Yesterday my Co-Worker was told that 'The Husband' was not allowed back up at work. Naturally she was really upset but the hatred and bile that was in her voice as she shouted at me was just the worse thing going. I had hoped that on some level she would understand what I must have felt. But she didn't. I felt awful. This is the last thing I wanted. Things should never have got this far, some how I still feel as though its my fault. I close my eyes and see the hated in her eyes, hear it in her voice. She was so angry. I do understand it, but I know how I feel.

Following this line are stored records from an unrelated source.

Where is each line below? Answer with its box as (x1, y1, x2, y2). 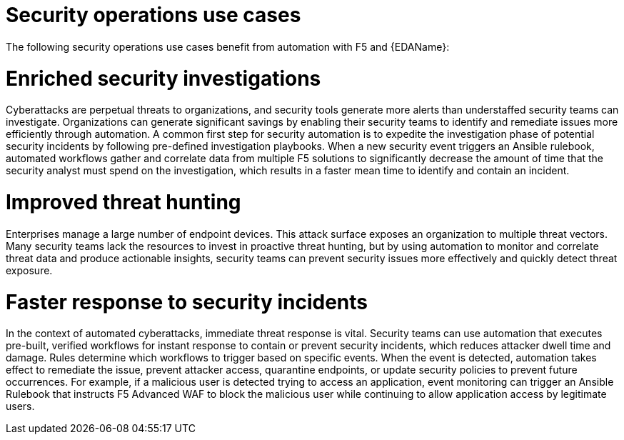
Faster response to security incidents (6, 289, 368, 314)
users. (6, 400, 35, 413)
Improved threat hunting (6, 190, 241, 214)
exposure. (6, 264, 53, 276)
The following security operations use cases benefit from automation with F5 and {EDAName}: (6, 40, 450, 53)
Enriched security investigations (6, 66, 321, 91)

Last night I was sitting in the front room watching a film and eating, when there was a knock at the door. My heart started racing and I started shaking and sweating and actually stopped breathing for a bit. I stood at the living room door, knowing I was in the flat alone not moving. A second knock came. At this point I just wanted to cry. Then N walked out of his room. He did make me jump, I turned to him telling him that 'The Husband' might be at the door and not to let him in. He said it wouldn't be, it was probably his friend. Sure enough it was. So I freaked out for no reason. It took me an hour to stop shaking.

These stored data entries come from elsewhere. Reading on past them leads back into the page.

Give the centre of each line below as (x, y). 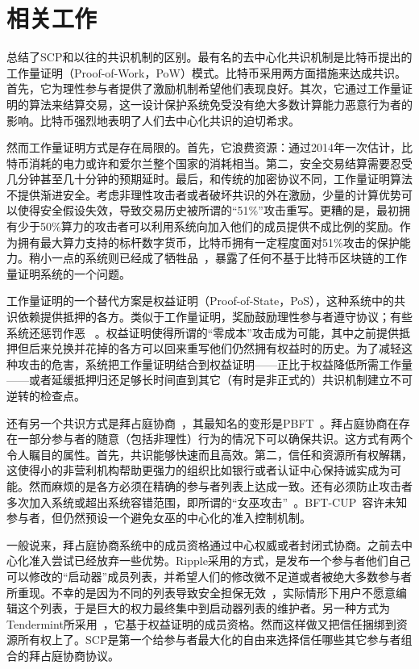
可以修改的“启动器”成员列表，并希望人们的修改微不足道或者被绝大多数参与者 (209, 576)
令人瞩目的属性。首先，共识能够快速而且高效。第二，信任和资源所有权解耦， (209, 454)
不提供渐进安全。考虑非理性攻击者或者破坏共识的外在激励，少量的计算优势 (204, 194)
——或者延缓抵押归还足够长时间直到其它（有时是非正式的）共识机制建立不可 (209, 380)
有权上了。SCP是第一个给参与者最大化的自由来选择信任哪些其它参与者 (215, 640)
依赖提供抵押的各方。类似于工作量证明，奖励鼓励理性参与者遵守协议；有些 (215, 317)
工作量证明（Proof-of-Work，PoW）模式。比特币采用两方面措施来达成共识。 (206, 72)
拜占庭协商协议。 (74, 655)
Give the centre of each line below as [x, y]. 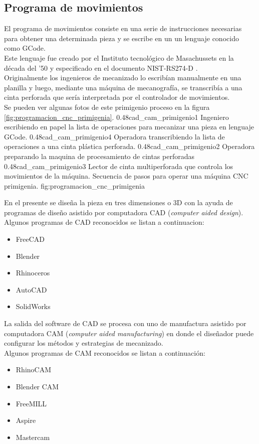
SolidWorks [33, 306]
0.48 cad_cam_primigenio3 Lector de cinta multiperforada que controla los [119, 166]
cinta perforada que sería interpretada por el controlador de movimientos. [117, 97]
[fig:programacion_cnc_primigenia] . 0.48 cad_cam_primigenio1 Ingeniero [116, 117]
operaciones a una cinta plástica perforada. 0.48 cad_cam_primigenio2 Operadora [129, 146]
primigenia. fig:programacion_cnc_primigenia [75, 185]
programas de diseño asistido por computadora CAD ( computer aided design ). [124, 212]
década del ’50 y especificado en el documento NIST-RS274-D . [101, 67]

Today my co-worker didn't talk to me at all. She wasn't horrible but it was noticed by a couple that she didn't talk to me. Later on I explained to N why I freaked out last night, and thank him for allowing me to join in his poker game. N was really understanding.
I'm going to my mother's this weekend so I'll tell her what's happened and just let her give me some love and caring and tenderness because dude I need to get out of my flat and this situation. What I really want more than anything else in the world is not to be scared of being in my flat, not to be scared of walking out of my flat, not to lock myself in my room. I don't want to be scared if I bump into him or her. Why do these things have to happen to me, it sucks. I must be a really bad person for this sort of thing to happen. I need to be a nicer person and then perhaps nice things will happen to me.
I think you are nice enough. And nice people have ugly experiences now and
then too. This didn't happen because of you; it happened because of him. He
has the problem. Your possibility may had been to call the police when he
was invading the calmness of your home, your privacy. That would have made
him think about what he was doing.
I don't really know how to follow Darwin's comment. He (I've always assumed
Darwin is male, but now I'm unsure why?) seems to have covered all the
bases. The important thing to understand is that the husband is the one
with the problem. His reaction is totally out of line. Completely
unacceptable. That is not your fault! You are the victim here, not the
culprit.
You are absolutely not a bad person. This whole thing was 'The Husband''s
fault. Some shit stuff has been happening to you but it's just stuff; it
doesn't say anything about how good a person you are.
I agree. We live in a world where bad things can happen to good people. I
tend to think that it evens out in the long run, but the long run can be a
long time to wait when this sort of garbage is happening.